The parameters above are mostly self explanatory, but the magnitude parameter of `create_mesh_manifest_tasks` is a bit odd. What a MeshManifestTask does is iterate through a proportion of the files defined by a filename prefix. `magnitude` splits up the work by
an additional 10^magnitude. A high magnitude (3-5+) is appropriate for horizontal scaling workloads while small magnitudes 
(1-2) are more suited for small volumes locally processed since there is overhead introduced by splitting up the work.  

Of note: Meshing is a memory intensive operation. The underlying zmesh library has an optimization for meshing volumes smaller than 1024 voxels on the X and Y dimensions and 512 in Z which could be helpful to take advantage of.

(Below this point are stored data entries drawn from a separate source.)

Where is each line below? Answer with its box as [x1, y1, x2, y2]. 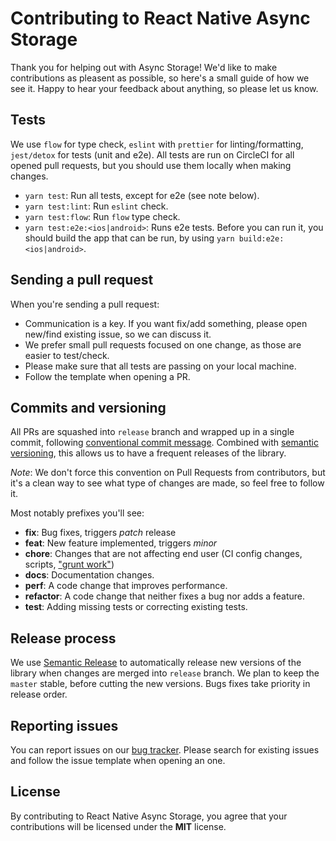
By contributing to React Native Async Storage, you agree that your [10, 810, 288, 822]
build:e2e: [238, 233, 285, 244]
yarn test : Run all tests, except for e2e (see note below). [24, 189, 260, 201]
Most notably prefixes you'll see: [10, 507, 145, 519]
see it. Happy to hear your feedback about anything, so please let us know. [10, 82, 319, 94]
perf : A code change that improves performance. [24, 580, 228, 592]
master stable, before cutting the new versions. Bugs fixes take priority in [10, 678, 311, 690]
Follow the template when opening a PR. [24, 370, 191, 382]
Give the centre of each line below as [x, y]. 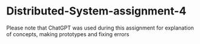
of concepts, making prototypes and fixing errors [68, 34]
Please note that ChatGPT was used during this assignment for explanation [100, 28]
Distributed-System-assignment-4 [96, 11]
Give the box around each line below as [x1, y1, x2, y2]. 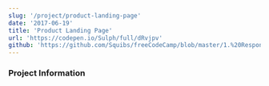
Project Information [8, 68, 86, 79]
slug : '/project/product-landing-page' [8, 11, 142, 20]
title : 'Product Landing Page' [8, 26, 113, 34]
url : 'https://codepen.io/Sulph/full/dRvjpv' [8, 33, 163, 42]
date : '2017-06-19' [8, 19, 74, 27]
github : [8, 41, 34, 49]

Meshing time scales with the number of labels contained in the volume.

### Skeletonization (SkeletonTask, SkeletonMergeTask)

Igneous provides the engine for performing out-of-core skeletonization of labeled images. 
The in-core part of the algorithm is provided by the [Kimimaro](https://github.com/seung-lab/kimimaro) library.  

The strategy is to apply Kimimaro mass skeletonization to 1 voxel overlapping chunks of the segmentation and then fuse them in a second pass. Both sharded and unsharded formats are supported. For very large datasets, note that sharded runs better on a local cluster as it can make use of `mmap`.  

We also support computing the cross sectional area at each vertex, but be aware that this will add significant time to the computation (currently many hours for a densely labeled task). This is practical for sparse labeling though. This should be improved substantially in the future.

#### CLI Skeletonization

The CLI for skeletonization is similar to meshing. Graphene is not supported. However, both sharded and unsharded formats are.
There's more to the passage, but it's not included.